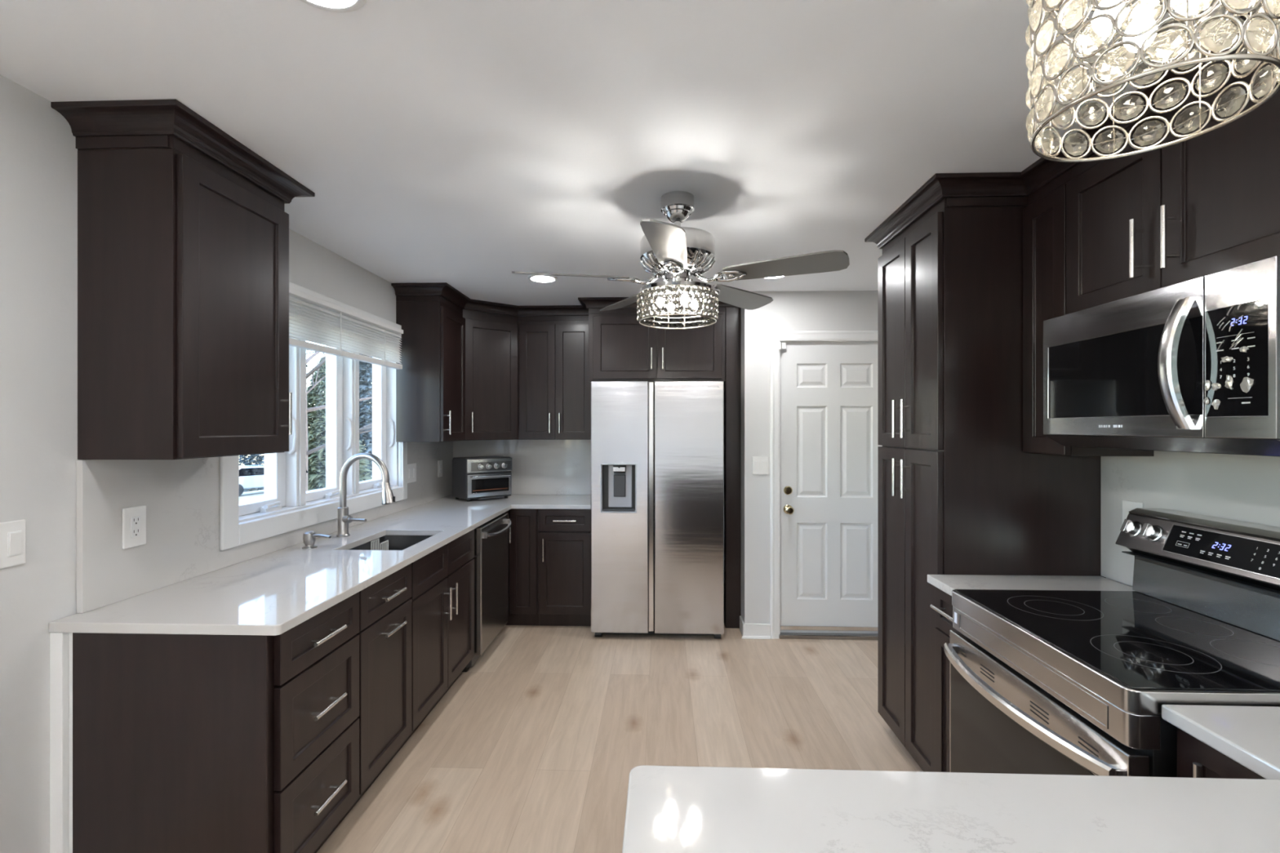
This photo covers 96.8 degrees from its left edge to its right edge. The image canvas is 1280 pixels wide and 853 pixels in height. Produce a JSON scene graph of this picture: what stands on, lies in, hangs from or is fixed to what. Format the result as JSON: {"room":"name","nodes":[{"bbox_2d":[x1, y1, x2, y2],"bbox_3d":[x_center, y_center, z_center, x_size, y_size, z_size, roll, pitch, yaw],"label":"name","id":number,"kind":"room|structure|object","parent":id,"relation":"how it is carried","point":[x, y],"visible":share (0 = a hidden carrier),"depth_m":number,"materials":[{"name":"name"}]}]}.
{"room":"kitchen","nodes":[
{"label":"kitchen","id":0,"kind":"room"},
{"bbox_2d":[0,74,395,852],"bbox_3d":[-1.835,0.260,0.169,0.160,2.400,9.800,0,0,2],"label":"wall","id":1,"kind":"structure","parent":0,"point":[38,152],"depth_m":1.60,"materials":[{"name":"white paint"}]},
{"bbox_2d":[0,519,26,568],"bbox_3d":[-1.698,0.316,1.512,0.013,0.123,0.118,0,0,2],"label":"switch plate","id":2,"kind":"object","parent":1,"relation":"attached to","point":[12,533],"visible":1,"depth_m":1.54,"materials":[{"name":"white plastic"}]},
{"bbox_2d":[49,632,72,852],"bbox_3d":[-1.666,1.026,1.650,0.066,0.869,0.028,0,0,2],"label":"trim","id":3,"kind":"structure","parent":1,"relation":"attached to","point":[60,643],"depth_m":1.64,"materials":[{"name":"white paint"}]},
{"bbox_2d":[50,98,315,459],"bbox_3d":[-1.502,-0.420,1.960,0.372,1.037,0.653,0,0,2],"label":"upper cabinet","id":4,"kind":"object","parent":1,"relation":"attached to","point":[183,228],"visible":1,"depth_m":1.71,"materials":[{"name":"brown wood"}]},
{"bbox_2d":[75,440,453,613],"bbox_3d":[-1.628,0.330,3.231,0.020,0.460,3.045,0,0,2],"label":"backsplash","id":5,"kind":"structure","parent":1,"relation":"attached to","point":[181,498],"depth_m":1.98,"materials":[{"name":"white stone"}]},
{"bbox_2d":[122,505,146,549],"bbox_3d":[-1.664,0.328,1.873,0.010,0.132,0.082,0,0,2],"label":"wall outlet","id":6,"kind":"object","parent":5,"relation":"attached to","point":[134,518],"visible":1,"depth_m":1.87,"materials":[{"name":"white plastic"}]},
{"bbox_2d":[130,515,140,537],"bbox_3d":[-1.660,0.328,1.873,0.002,0.068,0.033,0,0,2],"label":"receptacle","id":7,"kind":"object","parent":6,"relation":"attached to","point":[135,520],"depth_m":1.87,"materials":[{"name":"white plastic"}]},
{"bbox_2d":[407,462,416,483],"bbox_3d":[-1.584,0.319,3.950,0.013,0.130,0.145,0,0,2],"label":"switch plate","id":8,"kind":"object","parent":5,"relation":"attached to","point":[411,468],"visible":1,"depth_m":3.95,"materials":[{"name":"white plastic"}]},
{"bbox_2d":[437,460,442,477],"bbox_3d":[-1.567,0.325,4.462,0.010,0.130,0.080,0,0,2],"label":"wall outlet","id":9,"kind":"object","parent":5,"relation":"attached to","point":[439,462],"visible":1,"depth_m":4.44,"materials":[{"name":"white plastic"}]},
{"bbox_2d":[220,281,407,550],"bbox_3d":[-1.699,-0.095,3.055,0.176,1.162,1.631,0,0,2],"label":"window","id":10,"kind":"structure","parent":1,"relation":"in","point":[286,506],"depth_m":3.08,"materials":[{"name":"white plastic"}]},
{"bbox_2d":[288,287,403,368],"bbox_3d":[-1.611,-0.505,2.987,0.073,0.261,1.470,0,0,2],"label":"mini blind","id":11,"kind":"object","parent":10,"relation":"attached to","point":[307,322],"visible":0.59,"depth_m":3.01,"materials":[{"name":"white plastic"}]},
{"bbox_2d":[395,295,465,441],"bbox_3d":[-1.434,-0.400,3.987,0.355,0.995,0.436,0,0,2],"label":"upper cabinet","id":12,"kind":"object","parent":1,"relation":"attached to","point":[430,384],"visible":0.99,"depth_m":3.77,"materials":[{"name":"brown wood"}]},
{"bbox_2d":[391,282,588,315],"bbox_3d":[-1.042,-0.906,4.133,1.438,0.066,0.432,0,0,-38],"label":"crown molding","id":13,"kind":"structure","parent":12,"relation":"attached to","point":[444,290],"depth_m":4.24,"materials":[{"name":"brown wood"}]},
{"bbox_2d":[316,623,922,852],"bbox_3d":[-0.021,1.520,0.101,3.850,0.120,9.800,0,0,2],"label":"floor","id":14,"kind":"structure","parent":0,"point":[535,747],"depth_m":2.73,"materials":[{"name":"brown wood"}]},
{"bbox_2d":[72,591,359,852],"bbox_3d":[-1.312,1.026,1.862,0.626,0.869,0.475,0,0,2],"label":"base cabinet","id":15,"kind":"object","parent":14,"relation":"on","point":[182,743],"visible":0.94,"depth_m":1.63,"materials":[{"name":"brown wood"}]},
{"bbox_2d":[48,494,591,635],"bbox_3d":[-1.010,0.575,3.168,1.258,0.030,3.124,0,0,2],"label":"countertop","id":16,"kind":"structure","parent":15,"relation":"on","point":[273,593],"depth_m":2.08,"materials":[{"name":"white stone"}]},
{"bbox_2d":[302,531,331,549],"bbox_3d":[-1.491,0.522,2.637,0.156,0.075,0.062,0,0,10],"label":"soap dispenser","id":17,"kind":"object","parent":16,"relation":"on","point":[308,537],"visible":1,"depth_m":2.62,"materials":[{"name":"silver metal"}]},
{"bbox_2d":[336,453,395,537],"bbox_3d":[-1.399,0.345,2.880,0.330,0.430,0.097,0,0,12],"label":"kitchen faucet","id":18,"kind":"object","parent":16,"relation":"on","point":[344,519],"visible":1,"depth_m":2.90,"materials":[{"name":"silver metal"}]},
{"bbox_2d":[348,535,432,550],"bbox_3d":[-1.234,0.700,2.843,0.374,0.218,0.554,0,0,2],"label":"sink","id":19,"kind":"object","parent":16,"relation":"in","point":[395,542],"visible":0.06,"depth_m":3.11,"materials":[{"name":"silver metal"}]},
{"bbox_2d":[370,537,388,550],"bbox_3d":[-1.373,0.632,3.001,0.054,0.076,0.084,0,0,2],"label":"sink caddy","id":20,"kind":"object","parent":19,"relation":"in","point":[385,543],"visible":0.63,"depth_m":3.00,"materials":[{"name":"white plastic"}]},
{"bbox_2d":[452,455,511,502],"bbox_3d":[-1.227,0.397,4.448,0.375,0.325,0.301,0,0,-42],"label":"toaster oven","id":21,"kind":"object","parent":16,"relation":"on","point":[479,477],"visible":1,"depth_m":4.35,"materials":[{"name":"grey metal"}]},
{"bbox_2d":[477,495,504,500],"bbox_3d":[-1.143,0.543,4.369,0.215,0.014,0.009,0,0,-42],"label":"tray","id":22,"kind":"object","parent":21,"relation":"on","point":[479,497],"depth_m":4.35,"materials":[{"name":"silver metal"}]},
{"bbox_2d":[339,563,411,823],"bbox_3d":[-1.317,1.026,2.319,0.671,0.869,0.436,0,0,2],"label":"base cabinet","id":23,"kind":"object","parent":14,"relation":"on","point":[384,633],"visible":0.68,"depth_m":2.27,"materials":[{"name":"brown wood"}]},
{"bbox_2d":[395,528,474,755],"bbox_3d":[-1.293,1.026,2.959,0.671,0.869,0.843,0,0,2],"label":"base cabinet","id":24,"kind":"object","parent":14,"relation":"on","point":[442,597],"visible":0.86,"depth_m":2.86,"materials":[{"name":"brown wood"}]},
{"bbox_2d":[462,513,511,671],"bbox_3d":[-1.221,1.027,3.693,0.699,0.866,0.600,0,0,2],"label":"dishwasher","id":25,"kind":"object","parent":14,"relation":"on","point":[491,538],"visible":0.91,"depth_m":3.56,"materials":[{"name":"grey metal"}]},
{"bbox_2d":[503,508,539,625],"bbox_3d":[-1.155,1.026,4.365,0.840,0.869,0.743,0,0,2],"label":"base cabinet","id":26,"kind":"object","parent":14,"relation":"on","point":[522,534],"visible":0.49,"depth_m":4.13,"materials":[{"name":"brown wood"}]},
{"bbox_2d":[537,509,591,626],"bbox_3d":[-0.536,1.026,4.394,0.394,0.869,0.638,0,0,2],"label":"base cabinet","id":27,"kind":"object","parent":14,"relation":"on","point":[564,535],"visible":0.85,"depth_m":4.12,"materials":[{"name":"brown wood"}]},
{"bbox_2d":[591,381,724,638],"bbox_3d":[0.130,0.572,4.245,0.910,1.776,0.746,0,0,2],"label":"refrigerator","id":28,"kind":"object","parent":14,"relation":"on","point":[657,447],"visible":1,"depth_m":3.89,"materials":[{"name":"grey metal"}]},
{"bbox_2d":[577,297,737,383],"bbox_3d":[0.152,-0.637,4.400,1.180,0.604,0.612,0,0,2],"label":"upper cabinet","id":29,"kind":"object","parent":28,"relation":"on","point":[621,348],"visible":0.8,"depth_m":4.15,"materials":[{"name":"brown wood"}]},
{"bbox_2d":[724,306,741,628],"bbox_3d":[0.688,0.294,4.407,0.108,2.331,0.558,0,0,2],"label":"end panel","id":30,"kind":"object","parent":14,"relation":"on","point":[732,384],"visible":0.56,"depth_m":4.13,"materials":[{"name":"brown wood"}]},
{"bbox_2d":[929,586,955,772],"bbox_3d":[1.402,1.026,2.020,0.654,0.869,0.268,0,0,2],"label":"base cabinet","id":31,"kind":"object","parent":14,"relation":"on","point":[943,607],"visible":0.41,"depth_m":2.11,"materials":[{"name":"brown wood"}]},
{"bbox_2d":[927,574,1133,595],"bbox_3d":[1.407,0.575,2.018,0.642,0.030,0.270,0,0,2],"label":"countertop","id":32,"kind":"structure","parent":31,"relation":"on","point":[945,583],"depth_m":2.04,"materials":[{"name":"white stone"}]},
{"bbox_2d":[878,195,1106,772],"bbox_3d":[1.438,0.281,2.455,0.657,2.357,0.615,0,0,2],"label":"pantry cabinet","id":33,"kind":"object","parent":14,"relation":"on","point":[959,493],"visible":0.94,"depth_m":2.16,"materials":[{"name":"brown wood"}]},
{"bbox_2d":[864,13,1249,248],"bbox_3d":[1.410,-0.906,1.747,0.659,0.066,2.157,0,0,2],"label":"crown molding","id":34,"kind":"structure","parent":33,"relation":"attached to","point":[1042,171],"depth_m":2.12,"materials":[{"name":"brown wood"}]},
{"bbox_2d":[943,507,1279,777],"bbox_3d":[1.317,0.833,1.518,0.761,1.134,0.741,0,0,2],"label":"range","id":35,"kind":"object","parent":14,"relation":"on","point":[1075,682],"visible":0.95,"depth_m":1.48,"materials":[{"name":"silver metal"}]},
{"bbox_2d":[951,589,1279,715],"bbox_3d":[1.315,0.562,1.514,0.605,0.053,0.730,0,0,2],"label":"cooktop","id":36,"kind":"object","parent":35,"relation":"in","point":[1137,651],"depth_m":1.41,"materials":[{"name":"black glass"}]},
{"bbox_2d":[1177,727,1266,779],"bbox_3d":[1.364,1.026,1.007,0.654,0.869,0.265,0,0,2],"label":"base cabinet","id":37,"kind":"object","parent":14,"relation":"on","point":[1196,758],"visible":0.21,"depth_m":1.08,"materials":[{"name":"brown wood"}]},
{"bbox_3d":[0.849,1.026,0.611,1.652,0.869,0.564,0,0,2],"label":"cabinet","id":38,"kind":"object","parent":14,"relation":"on","visible":0},
{"bbox_2d":[622,704,1279,852],"bbox_3d":[0.827,0.575,0.705,1.704,0.030,0.910,0,0,2],"label":"countertop","id":39,"kind":"structure","parent":38,"relation":"on","point":[669,809],"depth_m":0.83,"materials":[{"name":"white stone"}]},
{"bbox_2d":[0,0,1253,308],"bbox_3d":[-0.021,-1.015,0.101,3.850,0.150,9.800,0,0,2],"label":"ceiling","id":40,"kind":"structure","parent":0,"point":[465,145],"depth_m":1.67,"materials":[{"name":"white paint"}]},
{"bbox_2d":[300,0,366,12],"bbox_3d":[-0.671,-0.935,1.189,0.184,0.010,0.184,0,0,2],"label":"recessed light","id":41,"kind":"object","parent":40,"relation":"in","point":[335,6],"visible":1,"depth_m":1.25,"materials":[{"name":"white plastic"}]},
{"bbox_2d":[528,274,557,282],"bbox_3d":[-0.612,-0.935,3.579,0.184,0.010,0.184,0,0,2],"label":"recessed light","id":42,"kind":"object","parent":40,"relation":"in","point":[535,277],"visible":0.97,"depth_m":3.57,"materials":[{"name":"white paint"}]},
{"bbox_2d":[511,191,849,328],"bbox_3d":[0.135,-0.684,2.291,1.270,0.510,1.250,0,0,2],"label":"ceiling fan","id":43,"kind":"object","parent":40,"relation":"hanging from","point":[675,253],"visible":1,"depth_m":2.21,"materials":[{"name":"silver metal"}]},
{"bbox_2d":[764,275,786,279],"bbox_3d":[0.817,-0.935,3.486,0.184,0.010,0.184,0,0,2],"label":"recessed light","id":44,"kind":"object","parent":40,"relation":"in","point":[773,277],"visible":0.25,"depth_m":3.55,"materials":[{"name":"white"}]},
{"bbox_2d":[1025,0,1279,162],"bbox_3d":[0.817,-0.719,0.920,0.320,0.441,0.321,0,0,2],"label":"pendant light","id":45,"kind":"object","parent":40,"relation":"hanging from","point":[1260,34],"visible":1,"depth_m":0.92,"materials":[{"name":"silver metal"}]},
{"bbox_2d":[741,290,878,623],"bbox_3d":[1.288,0.260,4.295,1.097,2.400,0.740,0,0,2],"label":"wall","id":46,"kind":"structure","parent":0,"point":[824,310],"depth_m":3.94,"materials":[{"name":"white paint"}]},
{"bbox_2d":[739,615,770,639],"bbox_3d":[0.803,1.411,4.010,0.199,0.098,0.186,0,0,2],"label":"baseboard","id":47,"kind":"structure","parent":46,"relation":"attached to","point":[748,631],"depth_m":3.93,"materials":[{"name":"white paint"}]},
{"bbox_2d":[752,456,768,474],"bbox_3d":[0.834,0.266,3.935,0.112,0.124,0.013,0,0,2],"label":"switch plate","id":48,"kind":"object","parent":46,"relation":"attached to","point":[760,464],"visible":1,"depth_m":3.93,"materials":[{"name":"white plastic"}]},
{"bbox_2d":[769,330,882,639],"bbox_3d":[1.363,0.398,3.968,0.921,2.124,0.187,0,0,2],"label":"door","id":49,"kind":"structure","parent":46,"relation":"attached to","point":[824,387],"depth_m":3.95,"materials":[{"name":"white paint"}]},
{"bbox_2d":[778,342,786,349],"bbox_3d":[0.985,-0.560,3.929,0.038,0.051,0.076,0,0,32],"label":"sensor","id":50,"kind":"object","parent":49,"relation":"attached to","point":[781,345],"visible":1,"depth_m":3.93,"materials":[{"name":"white plastic"}]},
{"bbox_3d":[1.758,0.260,0.034,0.160,2.400,9.800,0,0,2],"label":"wall","id":51,"kind":"structure","parent":0,"visible":0},
{"bbox_2d":[1022,168,1153,456],"bbox_3d":[1.596,-0.400,2.030,0.313,0.995,0.232,0,0,2],"label":"upper cabinet","id":52,"kind":"object","parent":51,"relation":"attached to","point":[1044,218],"visible":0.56,"depth_m":2.05,"materials":[{"name":"brown wood"}]},
{"bbox_2d":[1066,61,1279,314],"bbox_3d":[1.559,-0.631,1.544,0.351,0.531,0.739,0,0,2],"label":"upper cabinet","id":53,"kind":"object","parent":51,"relation":"attached to","point":[1208,203],"visible":0.73,"depth_m":1.50,"materials":[{"name":"brown wood"}]},
{"bbox_2d":[1043,255,1279,456],"bbox_3d":[1.484,-0.143,1.518,0.445,0.417,0.714,0,0,2],"label":"microwave oven","id":54,"kind":"object","parent":53,"relation":"attached to","point":[1193,365],"visible":1,"depth_m":1.37,"materials":[{"name":"silver metal"}]},
{"bbox_2d":[1100,450,1279,586],"bbox_3d":[1.707,0.210,1.139,0.022,0.700,2.003,0,0,2],"label":"backsplash","id":55,"kind":"structure","parent":51,"relation":"attached to","point":[1239,487],"depth_m":1.80,"materials":[{"name":"white stone"}]},
{"bbox_2d":[1122,500,1143,523],"bbox_3d":[1.722,0.323,1.989,0.010,0.125,0.085,0,0,2],"label":"wall outlet","id":56,"kind":"object","parent":55,"relation":"attached to","point":[1127,506],"visible":0.27,"depth_m":2.00,"materials":[{"name":"white plastic"}]},
{"bbox_3d":[-0.351,0.260,4.807,2.458,2.400,0.160,0,0,2],"label":"wall","id":57,"kind":"structure","parent":0,"visible":0},
{"bbox_2d":[462,309,517,440],"bbox_3d":[-1.274,-0.400,4.474,0.638,0.995,0.574,0,0,2],"label":"upper cabinet","id":58,"kind":"object","parent":57,"relation":"attached to","point":[491,338],"visible":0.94,"depth_m":4.32,"materials":[{"name":"brown wood"}]},
{"bbox_2d":[453,440,591,494],"bbox_3d":[-0.942,0.330,4.738,1.238,0.460,0.018,0,0,2],"label":"backsplash","id":59,"kind":"structure","parent":57,"relation":"attached to","point":[539,467],"depth_m":4.72,"materials":[{"name":"white stone"}]},
{"bbox_2d":[517,315,591,439],"bbox_3d":[-0.661,-0.400,4.568,0.590,0.995,0.340,0,0,2],"label":"upper cabinet","id":60,"kind":"object","parent":57,"relation":"attached to","point":[554,387],"visible":0.84,"depth_m":4.44,"materials":[{"name":"brown wood"}]},
{"label":"outside","id":61,"kind":"structure","parent":0,"visible":0},
{"bbox_2d":[239,475,372,502],"bbox_3d":[-29.979,4.410,27.143,58.050,5.300,68.000,0,0,2],"label":"ground","id":62,"kind":"structure","parent":61,"point":[255,495],"depth_m":28.56,"materials":[{"name":"white snow"}]},
{"bbox_2d":[239,465,264,496],"bbox_3d":[-20.369,2.771,30.303,1.800,1.480,4.440,0,0,30],"label":"car","id":63,"kind":"object","parent":62,"relation":"on","point":[250,476],"visible":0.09,"depth_m":29.27,"materials":[{"name":"white paint"}]},
{"bbox_2d":[239,453,264,492],"bbox_3d":[-23.230,1.193,35.903,5.607,6.061,5.538,0,0,2],"label":"conifer tree","id":64,"kind":"object","parent":62,"relation":"on","point":[246,460],"visible":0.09,"depth_m":34.43,"materials":[{"name":"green plant"}]},
{"bbox_2d":[307,415,322,488],"bbox_3d":[-13.523,0.817,24.113,2.322,4.325,2.326,0,0,21],"label":"conifer tree","id":65,"kind":"object","parent":62,"relation":"on","point":[313,415],"visible":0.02,"depth_m":23.46,"materials":[{"name":"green plant"}]},
{"bbox_2d":[306,340,372,491],"bbox_3d":[-7.527,-1.155,13.184,7.455,7.157,6.820,0,0,17],"label":"bare tree","id":66,"kind":"object","parent":62,"relation":"on","point":[313,370],"visible":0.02,"depth_m":12.94,"materials":[{"name":"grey plant"}]},
{"bbox_2d":[306,356,372,490],"bbox_3d":[-11.375,0.152,20.637,3.799,5.423,3.769,0,0,-16],"label":"conifer tree","id":67,"kind":"object","parent":62,"relation":"on","point":[316,397],"visible":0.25,"depth_m":19.96,"materials":[{"name":"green plant"}]},
{"bbox_2d":[359,355,372,480],"bbox_3d":[-13.527,-1.150,28.318,4.344,8.434,4.317,0,0,-21],"label":"conifer tree","id":68,"kind":"object","parent":62,"relation":"on","point":[365,368],"visible":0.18,"depth_m":27.45,"materials":[{"name":"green plant"}]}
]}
* * * * * * *
YOUR ASSIGNMENT: Only the lines holding the word "plate" belong in the answer; copy them from the listing above.

ANSWER FOR THIS EXERCISE:
{"bbox_2d":[0,519,26,568],"bbox_3d":[-1.698,0.316,1.512,0.013,0.123,0.118,0,0,2],"label":"switch plate","id":2,"kind":"object","parent":1,"relation":"attached to","point":[12,533],"visible":1,"depth_m":1.54,"materials":[{"name":"white plastic"}]},
{"bbox_2d":[407,462,416,483],"bbox_3d":[-1.584,0.319,3.950,0.013,0.130,0.145,0,0,2],"label":"switch plate","id":8,"kind":"object","parent":5,"relation":"attached to","point":[411,468],"visible":1,"depth_m":3.95,"materials":[{"name":"white plastic"}]},
{"bbox_2d":[752,456,768,474],"bbox_3d":[0.834,0.266,3.935,0.112,0.124,0.013,0,0,2],"label":"switch plate","id":48,"kind":"object","parent":46,"relation":"attached to","point":[760,464],"visible":1,"depth_m":3.93,"materials":[{"name":"white plastic"}]},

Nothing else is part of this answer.